Component Technology Version
Framework Spring Boot 3.4.0
Java Temurin 21 LTS
Database PostgreSQL + pgvector 16/17
Vector Store pgvector 0.1.6
AI/ML Spring AI + OpenAI 0.8.1
Storage AWS S3 SDK v2 / MinIO 2.38.2
Build Gradle 8.14
Container Docker Multi-stage
Observability Micrometer + OpenTelemetry Latest

Support Matrix

Feature Status Notes
WebFlux (Reactive) βœ… Stable All filters use WebFilter
JDBC + HikariCP βœ… Stable Blocking calls, consider R2DBC for high traffic
OpenAI Embeddings βœ… Stable text-embedding-3-small (1536d)
OpenAI Chat βœ… Stable gpt-4o-mini
Spring AI ⚠️ Optional API compatibility issues, use OpenAI HTTP
pgvector βœ… Stable IVFFlat index, cosine distance
S3/MinIO βœ… Stable AWS SDK v2
Rate Limiting βœ… Stable Token bucket, in-memory
OpenTelemetry βœ… Stable OTLP exporter
TestContainers βœ… Stable Integration tests
Prometheus βœ… Stable Metrics export
Docker Health βœ… Stable /api/v1/health endpoint
API Versioning βœ… Stable /api/v1 prefix

Package Structure

com.astradesk.rag
β”œβ”€β”€ controller/          # REST API endpoints
β”‚   β”œβ”€β”€ DocumentController
β”‚   └── ZipController
β”œβ”€β”€ service/            # Business logic
β”‚   β”œβ”€β”€ RagService           (search & chat orchestration)
β”‚   β”œβ”€β”€ ZipIngestService     (document ingestion)
β”‚   β”œβ”€β”€ Embeddings           (interface)
β”‚   β”œβ”€β”€ SpringAiEmbeddings   (implementation)
β”‚   β”œβ”€β”€ OpenAiHttpEmbeddings (implementation)
β”‚   β”œβ”€β”€ ChatLLM              (interface)
β”‚   β”œβ”€β”€ SpringAiChat         (implementation)
β”‚   └── OpenAiHttpChat       (implementation)
β”œβ”€β”€ repo/               # Data access
β”‚   β”œβ”€β”€ DocumentJdbcRepository
β”‚   └── ChunkJdbcRepository
β”œβ”€β”€ config/             # Spring configuration
β”‚   β”œβ”€β”€ S3Config
β”‚   β”œβ”€β”€ ProviderConfig      (dependency injection for providers)
β”‚   β”œβ”€β”€ S3StorageService
β”‚   └── GlobalExceptionHandler
β”œβ”€β”€ model/              # Data models
β”‚   β”œβ”€β”€ ChunkRecord      (search results)
β”‚   β”œβ”€β”€ ProgressEvent    (SSE ingestion events - 7 fields)
β”‚   └── HealthResponse   (health check - 3 fields)
└── util/               # Utilities
    └── Chunker

πŸš€ Quick Start

Prerequisites

  • Java 21+ (OpenJDK Temurin)
  • Docker
  • OpenAI API Key (optional, for production use)

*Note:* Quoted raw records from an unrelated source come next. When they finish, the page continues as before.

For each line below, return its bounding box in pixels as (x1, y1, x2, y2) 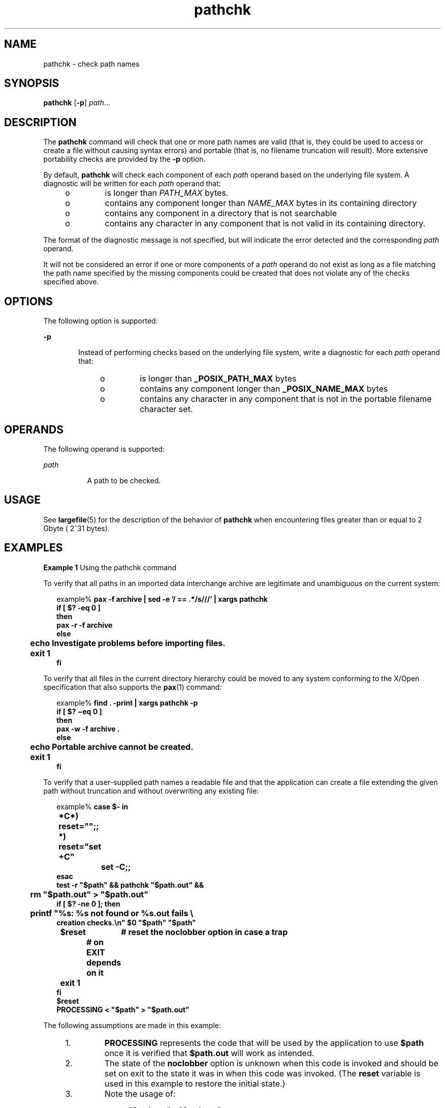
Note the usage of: (104, 1088, 176, 1099)
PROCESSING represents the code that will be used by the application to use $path (104, 1037, 424, 1048)
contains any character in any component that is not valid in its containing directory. (105, 218, 426, 229)
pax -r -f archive (56, 620, 113, 629)
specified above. (43, 277, 99, 286)
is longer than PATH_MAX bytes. (105, 188, 229, 198)
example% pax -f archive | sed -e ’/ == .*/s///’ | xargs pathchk (56, 594, 268, 603)
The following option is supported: (43, 316, 158, 326)

1. Quick Start (Recommended)

# Build the project
docker run --rm -v "$PWD":/workspace -w /workspace \
  eclipse-temurin:21-jdk bash -c "./gradlew clean build -x test"

# Start all services
./QUICK_START.sh

# Initialize database
./init-database-docker.sh

# Test API v1
curl "http://localhost:8081/api/v1/health"

2. Manual Setup

# Start services
docker network create astradesk-rag
docker run -d --name rag-db --network astradesk-rag \
  -e POSTGRES_DB=rag -e POSTGRES_USER=rag -e POSTGRES_PASSWORD=rag \
  -p 5432:5432 pgvector/pgvector:pg16

# Initialize database
./init-database-docker.sh rag-db

# Start application
docker run -d --name rag-app --network astradesk-rag -p 8081:8080 \
  -e SPRING_DATASOURCE_URL=jdbc:postgresql://rag-db:5432/rag \
  -e RAG_PROVIDER_EMBEDDINGS=fake -e RAG_PROVIDER_CHAT=fake \
  -v "$PWD":/workspace -w /workspace eclipse-temurin:21-jdk \
  bash -c "java -jar build/libs/astradesk-rag-mini-0.2.0.jar"

The application will be available at http://localhost:8081

πŸ“– API Endpoints

Note: All endpoints use /api/v1 prefix. See API Migration Guide for details.

Document Search

Request:

GET /api/v1/docs/search?q=Spring%20AI&k=5

Parameters:

  • q (required): Search query
  • k (optional): Number of results to return (default: 5)

Response:

[
  {
    "id": 1,
    "docId": 1,
    "chunkIndex": 0,
    "pageFrom": 1,
    "pageTo": 1,
    "content": "Spring AI enables developers to...",
    "score": 0.92
  }
]

ZIP Ingestion (Streaming)

Request:

POST /api/v1/ingest/zip?collection=docs&maxLen=1200&overlap=200
Content-Type: multipart/form-data

file=@archive.zip

Parameters:

  • file (required): ZIP archive
  • collection (optional): Collection name (default: "default")
  • maxLen (optional): Chunk max length (default: 1200)
  • overlap (optional): Chunk overlap (default: 200)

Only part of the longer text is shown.